Segment Start: Data for analysis

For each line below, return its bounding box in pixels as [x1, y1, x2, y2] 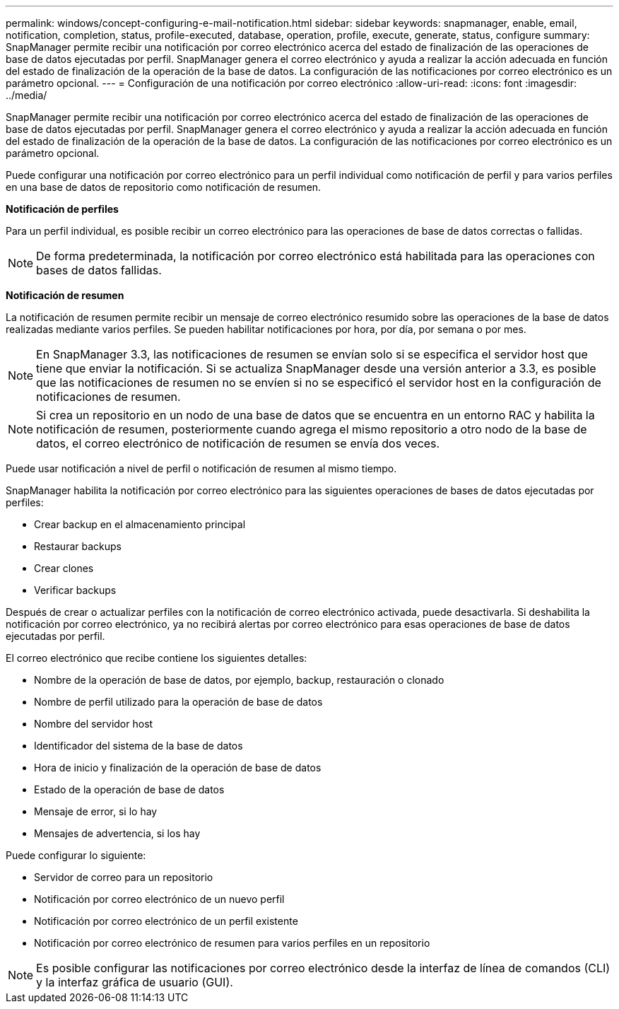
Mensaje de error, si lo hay [34, 805, 158, 817]
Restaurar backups [34, 540, 122, 552]
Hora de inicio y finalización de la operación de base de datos [34, 762, 322, 774]
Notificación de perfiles [6, 203, 119, 215]
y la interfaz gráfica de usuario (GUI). [36, 975, 233, 989]
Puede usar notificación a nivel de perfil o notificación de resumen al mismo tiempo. [6, 462, 397, 474]
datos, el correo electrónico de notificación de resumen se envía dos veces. [36, 436, 440, 450]
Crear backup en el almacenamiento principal [34, 518, 246, 530]

Segment End: Data for analysis

Description of the task » Among the entries above, how many lines hold the string "resumen"? Answer with the number only.

Answer to the exercise » 2